Europe’s bank risks back under the spotlight

The failure of Portuguese lender Banco Espírito Santo (BES) points to lingering fault lines in the financial regulatory framework and knock-on effects for banks outside the EU.

Bank stability is slowly returning to many countries affected by the financial crisis, as liquidity and capitalization ratios are beefed-up by new, improved regulations, but Euromoney Country Risk data indicates all 28 EU states still have higher instability risk compared with 2010.

Slovenia, Italy, Hungary, Ireland and Greece have seen their scores for ECR’s bank-stability indicator – one of 15 that risk experts are asked to reassess on a regular basis – fall the most during that time, along with France, Cyprus, Estonia, Denmark, Spain and Belgium.

 

Unsurprisingly, bankrupt Greece is the lowest scoring of all on just 2.9 points out of a maximum 10.

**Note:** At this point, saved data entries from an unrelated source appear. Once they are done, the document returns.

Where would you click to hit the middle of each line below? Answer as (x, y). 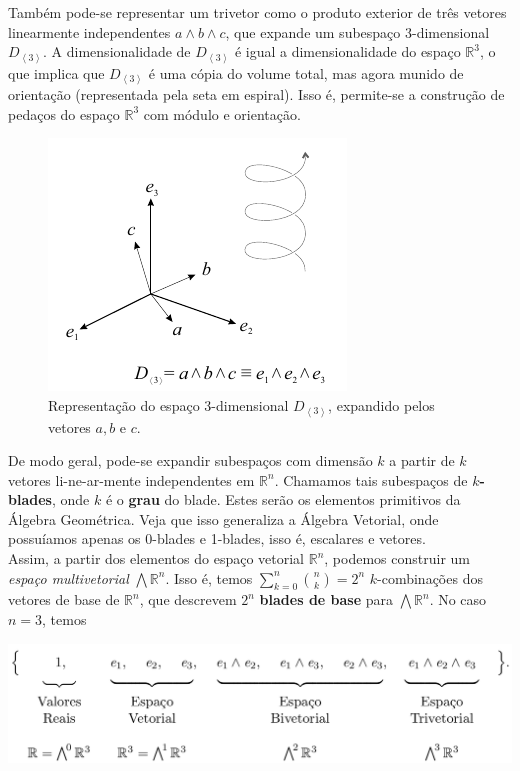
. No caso (458, 599)
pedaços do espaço (64, 113)
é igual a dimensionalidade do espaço (347, 51)
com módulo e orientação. (222, 113)
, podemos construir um (397, 558)
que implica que (56, 72)
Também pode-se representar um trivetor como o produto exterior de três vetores (257, 12)
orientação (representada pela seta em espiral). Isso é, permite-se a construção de (256, 94)
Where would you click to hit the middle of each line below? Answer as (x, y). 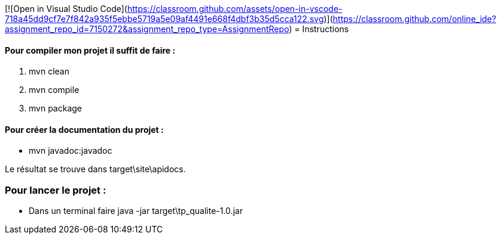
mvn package (55, 108)
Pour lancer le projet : (56, 190)
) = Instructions (319, 29)
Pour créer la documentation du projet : (84, 129)
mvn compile (54, 90)
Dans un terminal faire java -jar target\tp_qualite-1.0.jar (136, 211)
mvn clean (49, 72)
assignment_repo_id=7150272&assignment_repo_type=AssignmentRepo (147, 29)
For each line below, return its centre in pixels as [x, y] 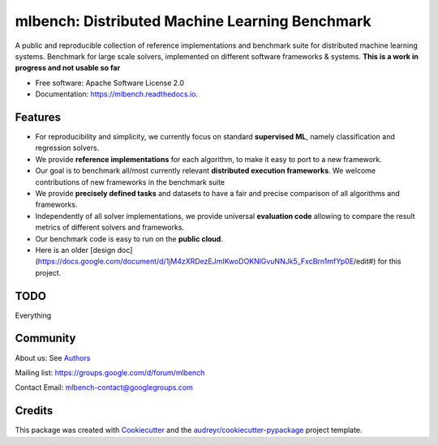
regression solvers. [67, 148]
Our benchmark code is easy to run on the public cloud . [129, 238]
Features [38, 117]
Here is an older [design [75, 250]
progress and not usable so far [68, 68]
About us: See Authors [53, 357]
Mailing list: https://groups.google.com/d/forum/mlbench [110, 372]
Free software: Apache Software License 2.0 [110, 83]
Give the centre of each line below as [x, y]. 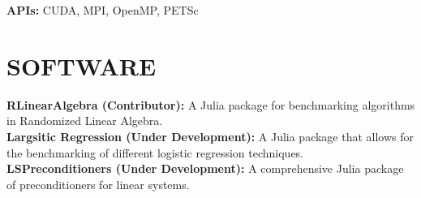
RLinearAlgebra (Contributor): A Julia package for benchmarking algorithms [211, 104]
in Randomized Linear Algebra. [85, 121]
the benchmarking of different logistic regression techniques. [155, 152]
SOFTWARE [82, 65]
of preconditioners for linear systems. [98, 184]
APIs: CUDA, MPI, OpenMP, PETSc [103, 10]
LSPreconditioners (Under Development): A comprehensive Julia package [205, 168]
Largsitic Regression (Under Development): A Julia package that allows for [210, 136]
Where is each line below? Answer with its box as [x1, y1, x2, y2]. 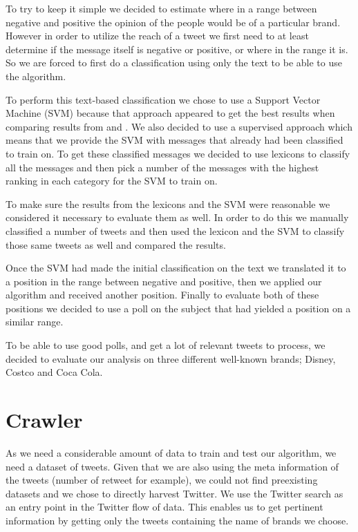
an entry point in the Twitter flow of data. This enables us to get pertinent [6, 500, 323, 514]
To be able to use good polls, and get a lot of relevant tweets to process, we [6, 338, 326, 352]
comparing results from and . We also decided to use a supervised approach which [6, 119, 352, 133]
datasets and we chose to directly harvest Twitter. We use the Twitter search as [6, 486, 343, 500]
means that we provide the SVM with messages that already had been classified [6, 133, 343, 147]
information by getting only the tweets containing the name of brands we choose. [6, 513, 349, 527]
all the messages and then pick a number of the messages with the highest [6, 160, 319, 174]
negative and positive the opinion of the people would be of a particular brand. [6, 15, 341, 29]
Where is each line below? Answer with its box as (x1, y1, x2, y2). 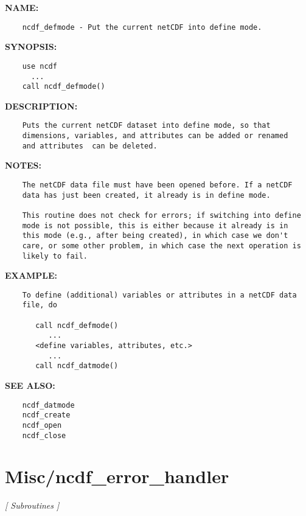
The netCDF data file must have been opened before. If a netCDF (22, 180, 293, 189)
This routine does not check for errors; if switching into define (22, 211, 301, 220)
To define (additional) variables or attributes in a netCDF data (22, 290, 297, 299)
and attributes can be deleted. (22, 141, 158, 150)
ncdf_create (22, 411, 71, 420)
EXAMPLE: (5, 269, 57, 282)
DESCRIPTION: (5, 99, 78, 112)
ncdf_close (22, 431, 66, 440)
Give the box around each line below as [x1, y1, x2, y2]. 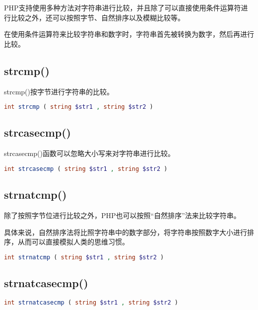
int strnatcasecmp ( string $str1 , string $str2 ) [4, 299, 178, 306]
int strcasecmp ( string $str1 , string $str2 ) [4, 165, 168, 172]
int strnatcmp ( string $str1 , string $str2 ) [4, 253, 164, 261]
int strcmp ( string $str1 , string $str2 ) [4, 103, 153, 111]
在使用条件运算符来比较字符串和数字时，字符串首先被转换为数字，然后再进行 [4, 29, 254, 39]
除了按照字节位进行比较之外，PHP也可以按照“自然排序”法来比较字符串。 [4, 210, 241, 220]
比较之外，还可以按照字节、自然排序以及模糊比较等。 [10, 12, 185, 22]
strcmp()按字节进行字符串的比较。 [4, 86, 114, 96]
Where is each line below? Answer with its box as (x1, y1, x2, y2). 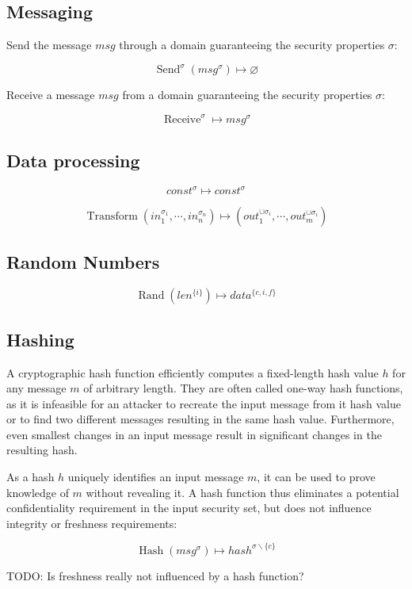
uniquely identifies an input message (67, 469, 244, 485)
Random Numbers (6, 250, 160, 274)
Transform (86, 211, 138, 223)
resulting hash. (6, 442, 78, 458)
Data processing (6, 147, 140, 172)
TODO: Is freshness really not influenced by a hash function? (6, 567, 304, 583)
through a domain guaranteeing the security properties (119, 36, 385, 53)
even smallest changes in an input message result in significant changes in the (6, 426, 382, 442)
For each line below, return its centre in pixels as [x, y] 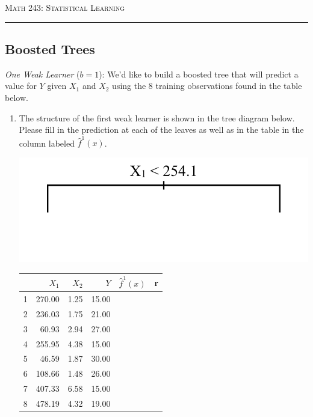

Five other countries rack up less than half the available points, signifying high risk. Ireland (on 3.7 points), Hungary and Spain (4.3 each) and Slovenia (4.7) are joined by Portugal (with 4.9), where the BES fiasco might be just a one-off caused by fraudulent internal practices, but has nevertheless forced a heavy price on an already-burdened sovereign, raising questions about regulatory oversight.

Many European sovereigns lying outside the EU have seen a similar pattern, with the notable exception of rock-solid Norway. Among them are Iceland still trying to resolve the debts that accrued to its failed lenders, Turkey, EU-hopeful Albania and the former Yugoslav republics.

 

Lessons learned from BES

Rising yields and equity volatility, coinciding with the BES shock, illustrate shortcomings of the banking union’s aims to spread the risks, leaving Lisbon to shoulder the bill in spite of a weakened economy and fiscal stress.

The crisis also undermines the credibility of the bank stress-tests that are due to be performed again this October and have previously given a clean bill of health to some lenders later found to be struggling – BES among them.

Constantin Gurdgiev, adjunct professor at Trinity College Dublin, agrees the BES episode shows the ECB’s monitoring mechanism for stress-spotting in the euro-area banking sector “is not working”.

With the bank’s problems first becoming evident in mid-2013, the fact it took more than a year to structure a resolution mechanism for the crisis is “showing that the so-called new banking coordination measures at the European level are still a myth”, he says.

That would suggest more BES-style mini-crises across the euro-area banking sector could pop up in the months and years to come – a message that seems clear from ECR’s data showing bank-stability risk hadn’t gone away.